NEW YORK (Reuters) - Walt Disney Co DIS.N and Target Corp TGT.N announced a collaboration on Sunday that will open 25 Disney stores inside select Target locations nationwide on Oct. 4, with plans for 40 additional sites by October next year.
Disney said in a statement that the “shop-in-shop” would feature an array of more than 450 items from the company, including more than 100 products previously only available at its locations.
Disney stores will launch inside Target in major cities such as Philadelphia, Denver and Chicago. The company has stand-alone stores, but has closed its locations in West Virginia and Florida this year.
Target, in a separate announcement on Sunday, said it would open a store at Flamingo Crossings Town Center in Florida at the western entrance of the Walt Disney World Resort in 2021.
“We believe the combination of Disney’s unmatched entertainment and storytelling with our omni-channel retail platform will create inspiring and unique experiences for our guests,” Brian Cornell, chairman and chief executive officer at Target, said in a statement.

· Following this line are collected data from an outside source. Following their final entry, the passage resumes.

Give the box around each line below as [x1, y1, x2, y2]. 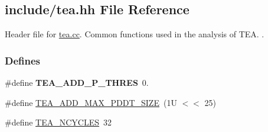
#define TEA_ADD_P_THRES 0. [5, 76, 149, 89]
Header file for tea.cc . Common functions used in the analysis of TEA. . [5, 28, 264, 40]
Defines [5, 53, 41, 67]
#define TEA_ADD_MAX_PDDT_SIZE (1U [5, 96, 177, 108]
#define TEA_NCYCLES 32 [5, 116, 112, 128]
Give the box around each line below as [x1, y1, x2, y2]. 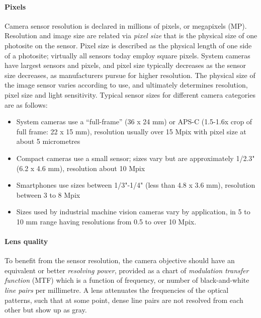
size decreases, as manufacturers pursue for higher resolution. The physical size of [5, 69, 255, 80]
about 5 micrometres [16, 136, 80, 146]
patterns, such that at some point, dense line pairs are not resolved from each [5, 294, 243, 305]
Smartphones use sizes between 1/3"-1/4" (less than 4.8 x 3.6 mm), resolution [16, 180, 255, 190]
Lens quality [5, 236, 48, 247]
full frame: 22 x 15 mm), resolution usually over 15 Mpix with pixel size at [16, 126, 246, 136]
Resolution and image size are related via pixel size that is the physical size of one [5, 30, 257, 41]
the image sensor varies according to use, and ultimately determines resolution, [5, 79, 248, 90]
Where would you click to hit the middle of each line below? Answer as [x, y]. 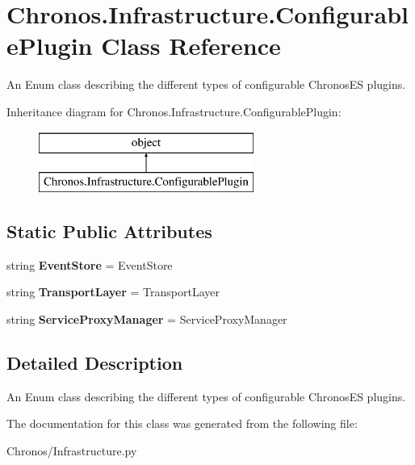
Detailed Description [95, 363]
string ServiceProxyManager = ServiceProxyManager [147, 319]
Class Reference [191, 46]
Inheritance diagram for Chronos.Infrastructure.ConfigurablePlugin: [174, 111]
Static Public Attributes [109, 231]
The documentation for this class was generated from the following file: [182, 423]
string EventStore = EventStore [90, 264]
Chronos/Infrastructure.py [72, 451]
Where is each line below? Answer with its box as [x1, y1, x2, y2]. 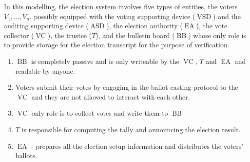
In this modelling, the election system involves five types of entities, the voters [4, 1, 238, 11]
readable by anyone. [15, 65, 75, 76]
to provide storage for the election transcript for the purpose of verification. [4, 40, 230, 50]
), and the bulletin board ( [96, 30, 175, 40]
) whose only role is [188, 30, 246, 40]
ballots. [15, 150, 38, 161]
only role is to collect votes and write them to [31, 108, 168, 118]
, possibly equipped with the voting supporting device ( [29, 11, 195, 21]

“This collaboration reflects the strength of our platforms and assets to create value for guests and growth for both companies beyond the traditional retail model,” he added.
Guests can browse and purchase Disney store specialty merchandise from Disney, Pixar, Marvel and Star Wars, at select Target locations, the Target statement said.
The Disney store at Target will operated by the latter, with the “shop-in-shop” layout having an average of 750 square feet, located inside Target stores adjacent to children’s clothing and toys.
The Target announcement came after the company beat expectations for earnings and raised its full-year outlook, as its investments in same-day delivery and pickup services increased traffic to its website and stores.
Led since 2014 by retail-industry veteran Cornell, Target has bounced back from a slide three years ago that saw its margins drop, prompting a rethink that has seen it remodel hundreds of stores each year.
Disney reported a steeper earnings decline than Wall Street expected, as the company poured money into its ambitious plunge into streaming media and began folding in assets purchased from Twenty-First Century Fox.